Using dask to distribute the calculations

We provide distributor for the dask framework, where “Dask is a flexible parallel computing library for analytic computing.”

Dask is a great framework to distribute analytic calculations to a cluster. It scales up and down, meaning that you can even use it on a singular machine. The only thing that you will need to run hts on a Dask cluster is the ip address and port number of the dask-scheduler.

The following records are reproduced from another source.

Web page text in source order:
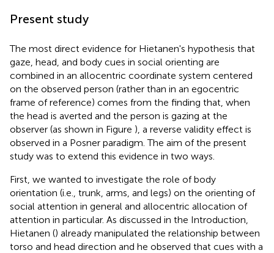
Present study
The most direct evidence for Hietanen's hypothesis that
gaze, head, and body cues in social orienting are
combined in an allocentric coordinate system centered
on the observed person (rather than in an egocentric
frame of reference) comes from the finding that, when
the head is averted and the person is gazing at the
observer (as shown in Figure ), a reverse validity effect is
observed in a Posner paradigm. The aim of the present
study was to extend this evidence in two ways.
First, we wanted to investigate the role of body
orientation (i.e., trunk, arms, and legs) on the orienting of
social attention in general and allocentric allocation of
attention in particular. As discussed in the Introduction,
Hietanen () already manipulated the relationship between
torso and head direction and he observed that cues with a
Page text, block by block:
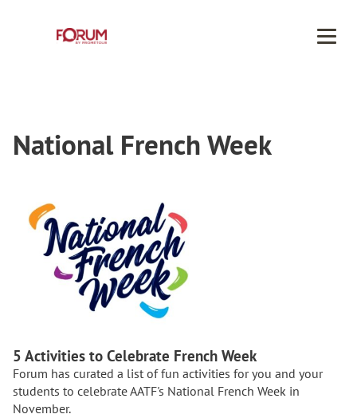
National French Week
5 Activities to Celebrate French Week
Forum has curated a list of fun activities for you and your
students to celebrate AATF's National French Week in
November.
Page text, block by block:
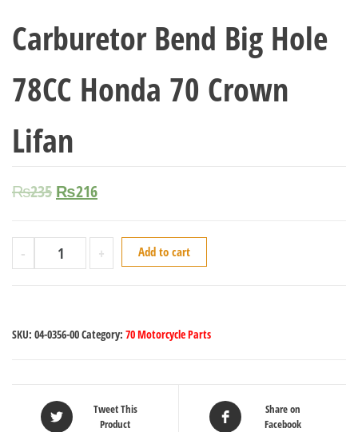
Carburetor Bend Big Hole
78CC Honda 70 Crown
Lifan
₨235 ₨216
- + Add to cart
SKU: 04-0356-00Category: 70 Motorcycle Parts
Tweet This
Product
Share on
Facebook
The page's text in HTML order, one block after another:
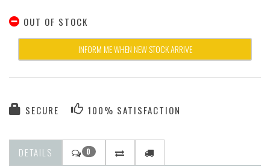
OUT OF STOCK
INFORM ME WHEN NEW STOCK ARRIVE
SECURE 100% SATISFACTION
DETAILS 0
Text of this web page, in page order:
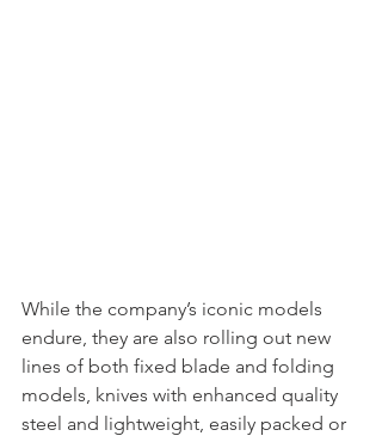
While the company’s iconic models
endure, they are also rolling out new
lines of both fixed blade and folding
models, knives with enhanced quality
steel and lightweight, easily packed or
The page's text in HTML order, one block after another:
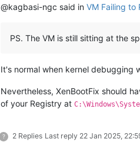
@kagbasi-ngc said in VM Failing to
PS. The VM is still sitting at the
It's normal when kernel debugging
Nevertheless, XenBootFix should
of your Registry at
? 2 Replies Last reply 22 Jan 2025,
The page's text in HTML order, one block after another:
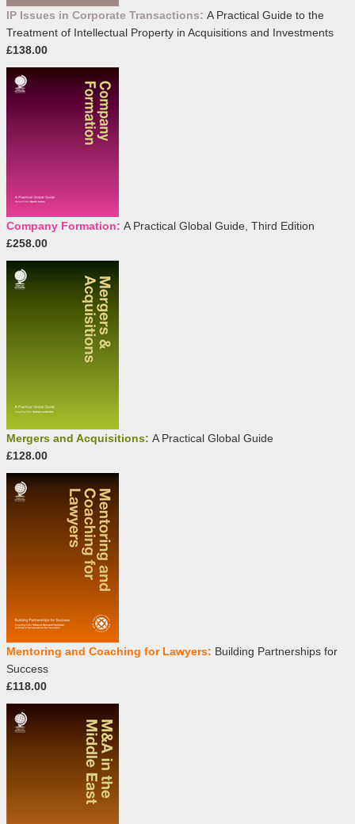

Lets say that your dask scheduler is running at 192.168.0.1:8786, then we can easily construct a ClusterDaskDistributor that connects to the scheduler and distributes the time series data and the calculation to a cluster:

from hts import HTSRegressor
from hts.utilities.load_data import load_mobility_data
from hts.utilities.distribution import ClusterDaskDistributor


df = load_mobility_data()

# Define hierarchy
hier = {
    'total': ['CH', 'SLU', 'BT', 'OTHER'],
    'CH': ['CH-07', 'CH-02', 'CH-08', 'CH-05', 'CH-01'],
    'SLU': ['SLU-15', 'SLU-01', 'SLU-19', 'SLU-07', 'SLU-02'],
    'BT': ['BT-01', 'BT-03'],
    'OTHER': ['WF-01', 'CBD-13']
}

distributor = ClusterDaskDistributor(address="192.168.0.1:8786")
hts.fit(df=df, nodes=hier)
...

# Prediction also runs in a distributed fashion
preds = hts.predict(steps_ahead=10)

Compared to the MultiprocessingDistributor example from above, we only had to change one line to switch from one machine to a whole cluster. It is as easy as that. By changing the Distributor you can easily deploy your application to run to a cluster instead of your workstation.

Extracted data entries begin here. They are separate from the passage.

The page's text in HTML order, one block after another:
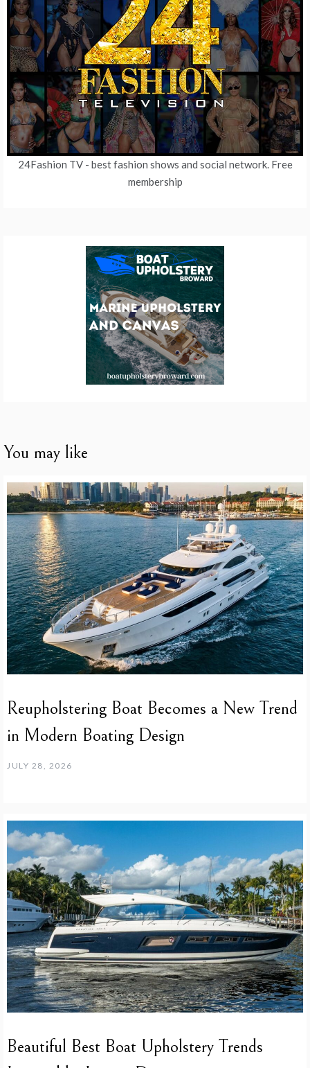
24Fashion TV- best fashion shows and social network. Free
membership
You may like
Reupholstering Boat Becomes a New Trend
in Modern Boating Design
JULY 28, 2026
Beautiful Best Boat Upholstery Trends
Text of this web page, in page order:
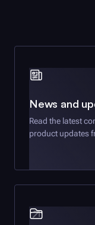
News and
Read the latest
product updates
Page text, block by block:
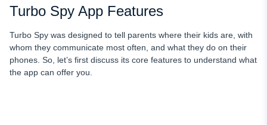
Turbo Spy App Features
Turbo Spy was designed to tell parents where their kids are, with
whom they communicate most often, and what they do on their
phones. So, let’s first discuss its core features to understand what
the app can offer you.
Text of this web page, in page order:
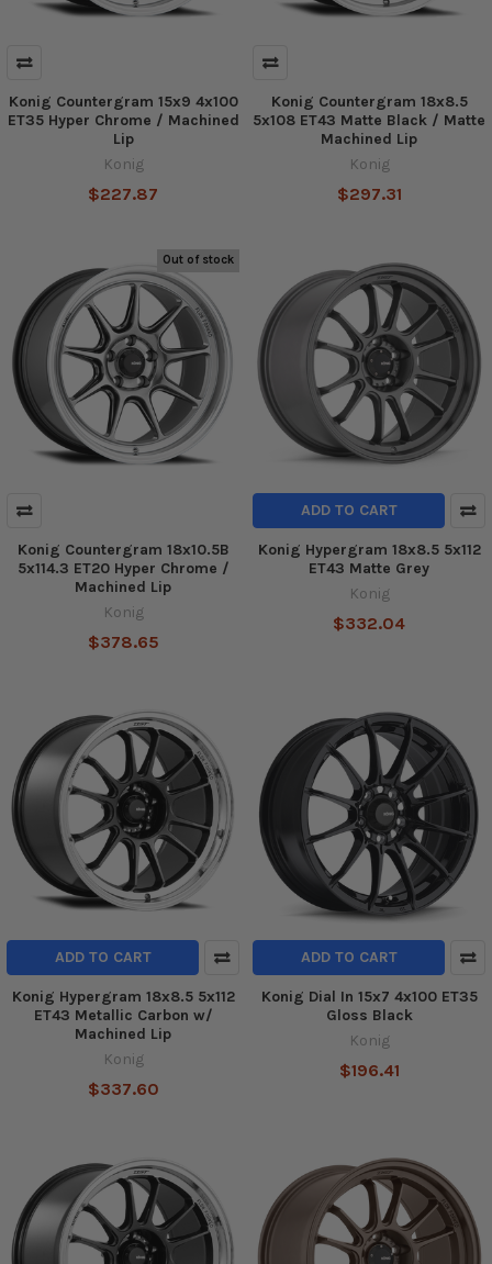
Konig Countergram 15x9 4x100
ET35 Hyper Chrome / Machined
Lip
Konig
$227.87
Konig Countergram 18x8.5
5x108 ET43 Matte Black / Matte
Machined Lip
Konig
$297.31
Out of stock
Konig Countergram 18x10.5B
5x114.3 ET20 Hyper Chrome /
Machined Lip
Konig
$378.65
ADD TO CART
Konig Hypergram 18x8.5 5x112
ET43 Matte Grey
Konig
$332.04
ADD TO CART
Konig Hypergram 18x8.5 5x112
ET43 Metallic Carbon w/
Machined Lip
Konig
$337.60
ADD TO CART
Konig Dial In 15x7 4x100 ET35
Gloss Black
Konig
$196.41
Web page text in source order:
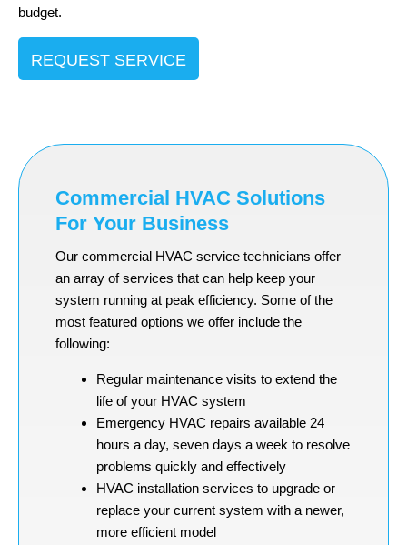
budget.
REQUEST SERVICE
Commercial HVAC Solutions
For Your Business
Our commercial HVAC service technicians offer
an array of services that can help keep your
system running at peak efficiency. Some of the
most featured options we offer include the
following:
Regular maintenance visits to extend the
life of your HVAC system
Emergency HVAC repairs available 24
hours a day, seven days a week to resolve
problems quickly and effectively
HVAC installation services to upgrade or
replace your current system with a newer,
more efficient model

You can also use a local DaskCluster on your local machine to emulate a Dask network. The following example shows how to setup a LocalDaskDistributor on a local cluster of 3 workers:

from hts import HTSRegressor
from hts.utilities.load_data import load_mobility_data
from hts.utilities.distribution import LocalDaskDistributor


df = load_mobility_data()

# Define hierarchy
hier = {
    'total': ['CH', 'SLU', 'BT', 'OTHER'],
    'CH': ['CH-07', 'CH-02', 'CH-08', 'CH-05', 'CH-01'],
    'SLU': ['SLU-15', 'SLU-01', 'SLU-19', 'SLU-07', 'SLU-02'],
    'BT': ['BT-01', 'BT-03'],
    'OTHER': ['WF-01', 'CBD-13']
}

distributor = LocalDaskDistributor(n_workers=3)
hts.fit(df=df, nodes=hier)
...

# Prediction also runs in a distributed fashion
preds = hts.predict(steps_ahead=10)

Writing your own distributor

If you want to user another framework than Dask, you will have to write your own Distributor. To construct your custom Distributor, you will have to define an object that inherits from the abstract base class hts.utilities.distribution.DistributorBaseClass. The hts.utilities.distribution module contains more information about what you will need to implement.

Acknowledgement

This documentation, as well as the underlying implementation, exists only thanks to the folks at blue-yonder. The This page was pretty much copy and pasted from their tsfresh package. Many thanks for their excellent package.